山里的更漏声总是特别清晰,滴答,滴答,像是直接敲在人的骨头缝里。殿前的银杏树又黄了一次,落叶铺满了青石板院落。拿着竹扫帚将这些落叶扫拢在一起的时候,我突然意识到,自己上山已经整整十年了。

十年,三千六百五十个日夜。世人看我们这些穿着大褂、剃去三千烦恼丝的人,总觉得我们是木雕泥塑的,仿佛只要跨进了这道高高的门槛,穿上这身灰色的僧衣,人就立刻断绝了七情六欲,成了一潭死水。

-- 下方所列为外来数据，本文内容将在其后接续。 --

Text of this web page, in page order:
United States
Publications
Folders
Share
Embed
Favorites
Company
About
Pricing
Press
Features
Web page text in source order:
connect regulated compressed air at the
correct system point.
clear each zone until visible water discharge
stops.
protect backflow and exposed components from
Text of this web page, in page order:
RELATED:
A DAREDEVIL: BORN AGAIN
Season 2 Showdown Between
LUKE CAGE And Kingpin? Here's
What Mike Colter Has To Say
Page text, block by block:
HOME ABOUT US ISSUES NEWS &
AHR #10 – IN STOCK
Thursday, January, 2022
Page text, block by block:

可只有我自己知道,这十年里,我经历了怎样惊心动魄的厮杀。那不是刀光剑影的搏斗,而是一个活生生的人,与自己骨血里自带的人性本能,在无数个寂静深夜里的死磕。

修行路上,最难过的,从来不是粗茶淡饭,不是冬冷夏热,也不是枯燥乏味的经文,而是欲关。

二十二岁那年,我带着满身的伤痕和对尘世的彻底绝望来到这里。那时候的我,经历了一场惨烈的感情背叛,紧接着是原生家庭的变故。我觉得人世间就是一个巨大的苦海,除了欺骗就是失去。

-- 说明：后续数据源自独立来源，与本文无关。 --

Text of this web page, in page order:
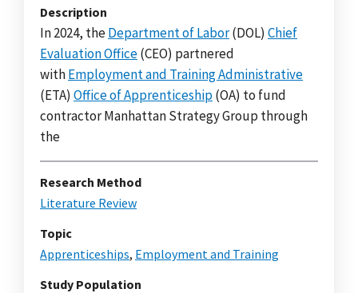
Description
In 2024, theDepartment of Labor(DOL) Chief
Evaluation Office(CEO) partnered
withEmployment and Training Administrative
(ETA) Office of Apprenticeship(OA) to fund
contractor Manhattan Strategy Group through
the
Research Method
Literature Review
Topic
Apprenticeships, Employment and Training
Study Population
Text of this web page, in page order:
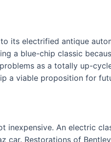
its electrified antique
a blue-chip classic
as a totally up-
a viable proposition for
inexpensive. An electric
car. Restorations of
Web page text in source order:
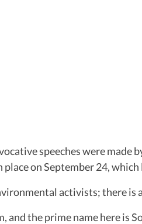
speeches were made
on September 24,
activists; there
the prime name here is
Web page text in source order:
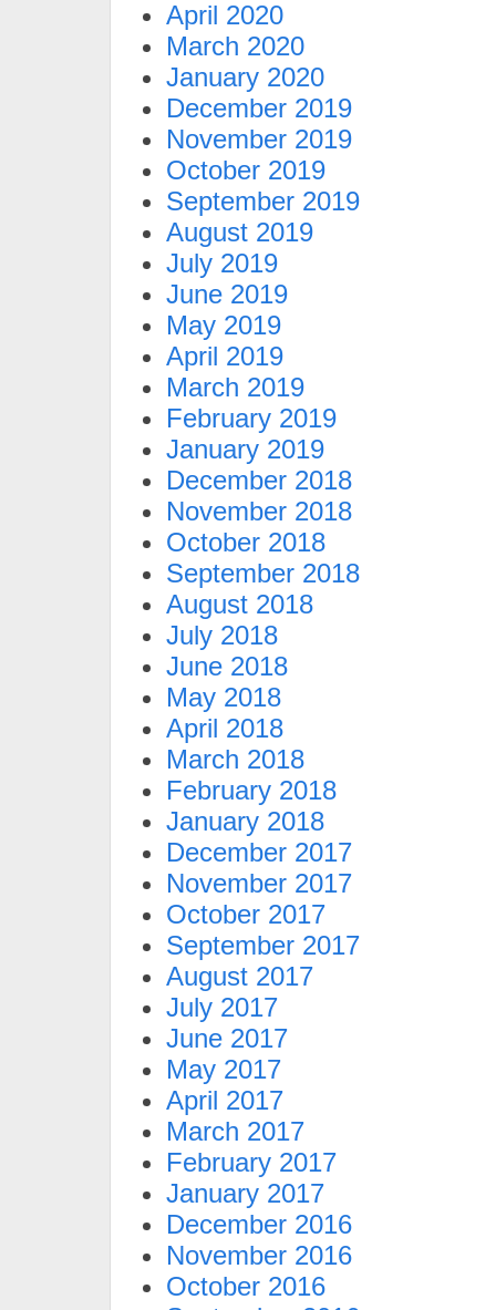
April 2020
March 2020
January 2020
December 2019
November 2019
October 2019
September 2019
August 2019
July 2019
June 2019
May 2019
April 2019
March 2019
February 2019
January 2019
December 2018
November 2018
October 2018
September 2018
August 2018
July 2018
June 2018
May 2018
April 2018
March 2018
February 2018
January 2018
December 2017
November 2017
October 2017
September 2017
August 2017
July 2017
June 2017
May 2017
April 2017
March 2017
February 2017
January 2017
December 2016
November 2016
October 2016
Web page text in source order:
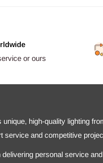
or ours
unique, high-quality lighting
service and competitive
personal service
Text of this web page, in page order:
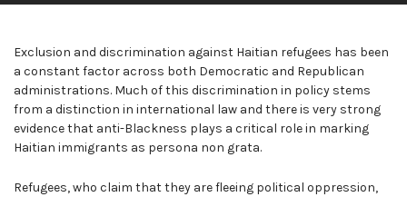
Exclusion and discrimination against Haitian refugees has been
a constant factor across both Democratic and Republican
administrations. Much of this discrimination in policy stems
from a distinction in international law and there is very strong
evidence that anti-Blackness plays a critical role in marking
Haitian immigrants as persona non grata.
Refugees, who claim that they are fleeing political oppression,
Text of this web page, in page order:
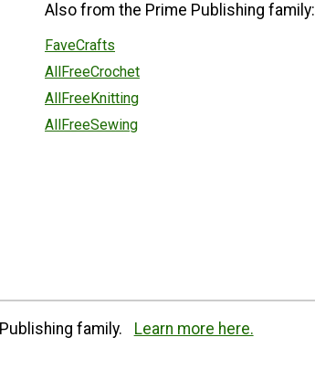
Also from the Prime Publishing family:
FaveCrafts
AllFreeCrochet
AllFreeKnitting
AllFreeSewing
family. Learn more here.
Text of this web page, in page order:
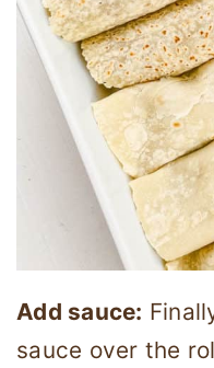
Add sauce:
sauce over the
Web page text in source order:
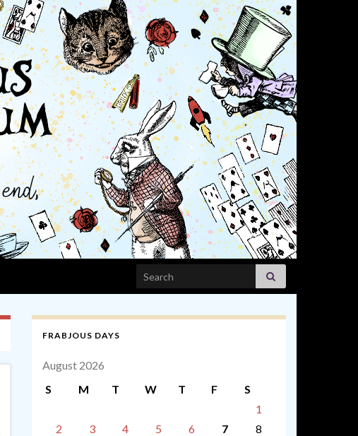
Search for:
FRABJOUS DAYS
August 2026
S
M T W T F
S
1
2
3 4 5 6 7
8
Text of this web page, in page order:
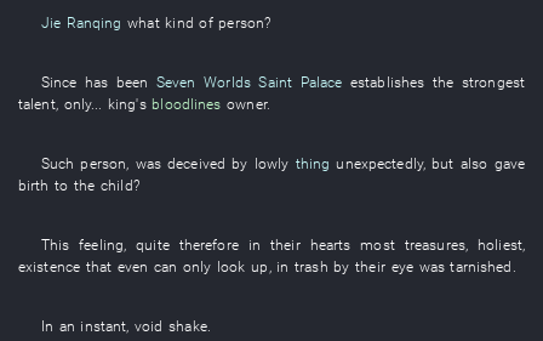
Jie Ranqing what kind of person?
Since has been Seven Worlds Saint Palace establishes the strongest
talent, only... king's bloodlines owner.
Such person, was deceived by lowly thing unexpectedly, but also gave
birth to thechild?
This feeling,quite therefore in their hearts most treasures, holiest,
existence that even can only look up , in trash by their eye was tarnished .
In an instant,void shake.
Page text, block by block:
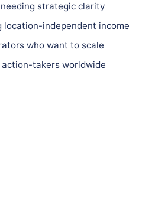
strategic clarity
location-independent income
who want to scale
takers worldwide
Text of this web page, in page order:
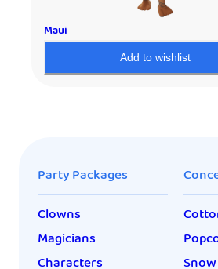
Maui
Add to wishlist
Party Packages
Clowns
Magicians
Characters
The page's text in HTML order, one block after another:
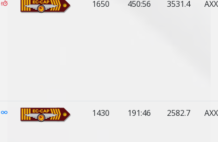
1650 450:56 3531.4
1430 191:46 2582.7

剃度那天,剪刀绞下头发的时候,我一滴眼泪都没掉,心里甚至有一种报复般的快感。我以为只要隔绝了那些让我痛苦的人和事,只要把心封锁在经书和木鱼声中,我就能得到真正的平静。

前五年,我确实非常平静。我每天凌晨四点起床,上早课,打扫,种菜,劈柴,诵经。师父总夸我慧根深,说我心里没有杂念。那时候我也以为自己真的四大皆空了。看山是山,看水是水,看那些来寺里上香、哭诉红尘苦恼的香客,我心里只觉得他们可悲又愚痴。我以为自己已经站在了岸上,看着他们在苦海里沉浮。

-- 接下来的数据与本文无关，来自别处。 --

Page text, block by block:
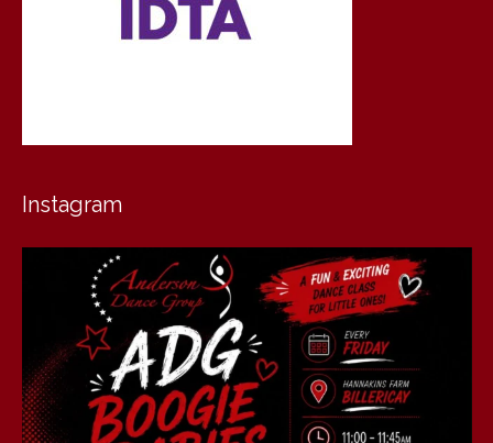
Instagram
andersondancegroup
Jul 30
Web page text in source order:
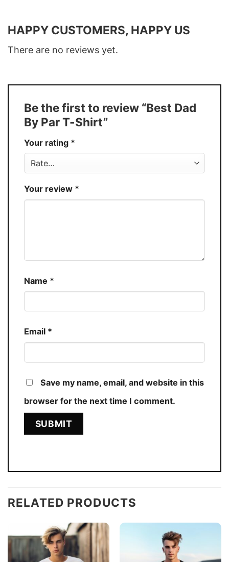
Color Various Colors
Size S – 5XL
Production USA
HAPPY CUSTOMERS, HAPPY US
There are no reviews yet.
Be the first to review “Best Dad
By Par T-Shirt”
Your rating *
Your review *
Name *
Email *
Save my name, email, and website in this
browser for the next time I comment.
RELATED PRODUCTS
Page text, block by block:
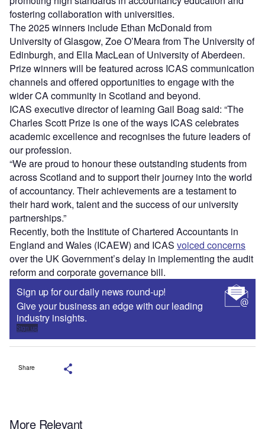
fostering collaboration with universities.
The 2025 winners include Ethan McDonald from
University of Glasgow, Zoe O’Meara from The University of
Edinburgh, and Ella MacLean of University of Aberdeen.
Prize winners will be featured across ICAS communication
channels and offered opportunities to engage with the
wider CA community in Scotland and beyond.
ICAS executive director of learning Gail Boag said: “The
Charles Scott Prize is one of the ways ICAS celebrates
academic excellence and recognises the future leaders of
our profession.
“We are proud to honour these outstanding students from
across Scotland and to support their journey into the world
of accountancy. Their achievements are a testament to
their hard work, talent and the success of our university
partnerships.”
Recently, both the Institute of Chartered Accountants in
England and Wales (ICAEW) and ICAS voiced concerns
over the UK Government’s delay in implementing the audit
reform and corporate governance bill.
Sign up for our daily news round-up!
Give your business an edge with our leading
industry insights.
Sign up
Share
More Relevant
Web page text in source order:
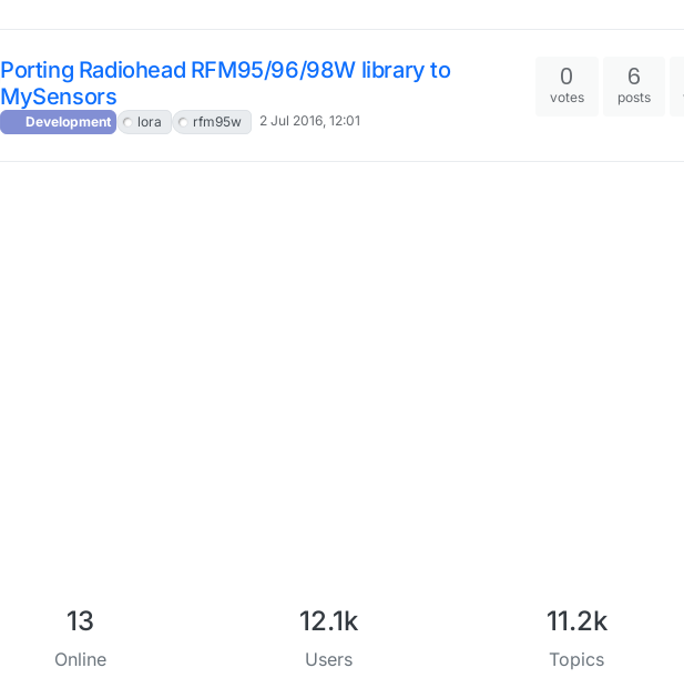
Porting Radiohead RFM95/96/98W library to
MySensors
Development lora rfm95w 2 Jul 2016, 12:01
0
votes
6
posts
13
Online
12.1k
Users
11.2k
Topics
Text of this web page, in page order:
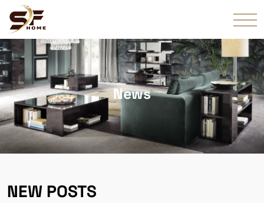
News
NEW POSTS
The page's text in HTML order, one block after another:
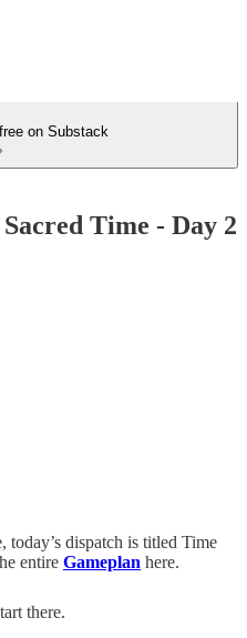
on Substack
Time - Day 2
today’s dispatch is titled Time
entire Gameplan here.
there.
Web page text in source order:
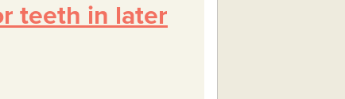
teeth in later
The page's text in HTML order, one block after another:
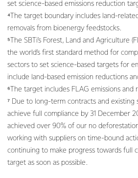
set science-based emissions reduction
⁴The target boundary includes land-
removals from bioenergy feedstocks.
⁵The SBTi’s Forest, Land and Agriculture
the world’s first standard method for
sectors to set science-based targets for
include land-based emission reductions
⁶The target includes FLAG emissions and
⁷ Due to long-term contracts and existing
achieve full compliance by 31 December
achieved over 90% of our no
working with suppliers on time-bound
continuing to make progress towards full
target as soon as possible.
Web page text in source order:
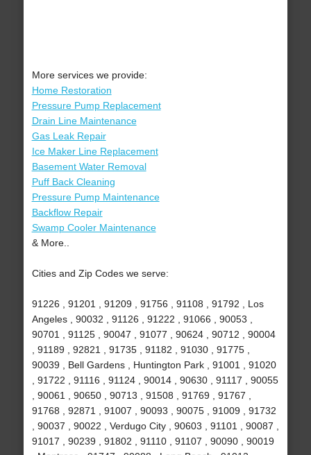
More services we provide:
Home Restoration
Pressure Pump Replacement
Drain Line Maintenance
Gas Leak Repair
Ice Maker Line Replacement
Basement Water Removal
Puff Back Cleaning
Pressure Pump Maintenance
Backflow Repair
Swamp Cooler Maintenance
& More..
Cities and Zip Codes we serve:
91226 , 91201 , 91209 , 91756 , 91108 , 91792 , Los
Angeles , 90032 , 91126 , 91222 , 91066 , 90053 ,
90701 , 91125 , 90047 , 91077 , 90624 , 90712 , 90004
, 91189 , 92821 , 91735 , 91182 , 91030 , 91775 ,
90039 , Bell Gardens , Huntington Park , 91001 , 91020
, 91722 , 91116 , 91124 , 90014 , 90630 , 91117 , 90055
, 90061 , 90650 , 90713 , 91508 , 91769 , 91767 ,
91768 , 92871 , 91007 , 90093 , 90075 , 91009 , 91732
, 90037 , 90022 , Verdugo City , 90603 , 91101 , 90087 ,
91017 , 90239 , 91802 , 91110 , 91107 , 90090 , 90019
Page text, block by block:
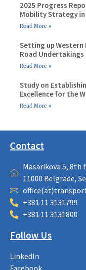
2025 Progress
Mobility Strategy
Read More »
Setting up
Road Undertakings
Read More »
Study on
Excellence for the
Read More »
Contact
Masarikova 5, 8th
11000 Belgrade,
+381 11 3131799
+381 11 3131800
Follow Us
LinkedIn
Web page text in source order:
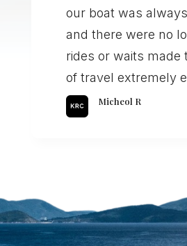
our boat was
and there were no
rides or waits made
of travel extremely
Micheol R
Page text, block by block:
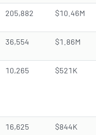
205,882 $10.46M
36,554 $1.86M
10,265 $521K
16,625 $844K
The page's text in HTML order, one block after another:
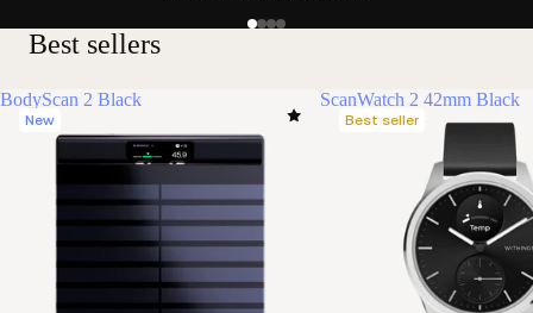
Best sellers
BodyScan 2 Black
New
ScanWatch 2 42mm Black
Best seller
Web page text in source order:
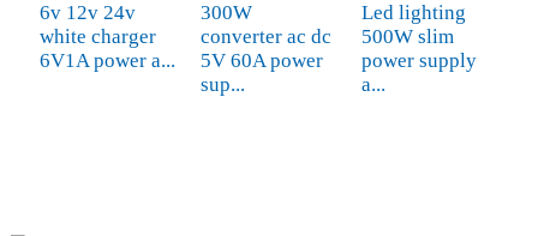
6v 12v 24v
white charger
6V1A power a...
300W
converter ac dc
5V 60A power
sup...
Led lighting
500W slim
power supply
a...
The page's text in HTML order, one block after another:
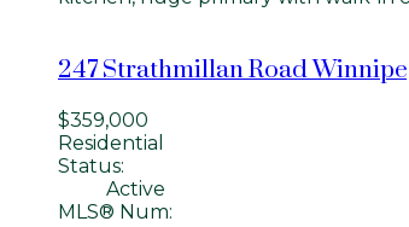
247 Strathmillan Road
$359,000
Residential
Status:
Active
MLS® Num:
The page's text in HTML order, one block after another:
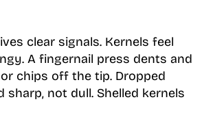
clear signals. Kernels feel
A fingernail press dents and
chips off the tip. Dropped
sharp, not dull. Shelled kernels

直到第七年的春天,那种刻意维持的平静,被一种近乎残酷的自然力量撕裂了。

那年寺院年久失修的大雄宝殿需要翻建,市里的一家古建修缮团队上了山。带队的是个叫陈宇的建筑师,三十岁出头,戴着一副黑框眼镜,做事极度专注沉稳。因为要确认图纸和修缮细节,我作为师父的侍者,不可避免地要经常和他接触。

起初,他对我只是客气和敬重。每次见面,他都会微微低头,称呼我一声“静慧师父”。我也只是按例合十还礼。可是,有些东西是润物细无声的。

那是一个初夏的午后,突然下起了暴雨。我正在后院收晒干的药材,大雨倾盆而下,我有些手忙脚乱。陈宇刚好从前院过来,二话不说冲进雨里帮我。我们在屋檐下喘息的时候,他的白衬衫湿透了,紧贴在身上,水珠顺着他的下巴滴落。他转过头,带着歉意对我笑了笑,说:“静慧师父,药材没淋湿就好。”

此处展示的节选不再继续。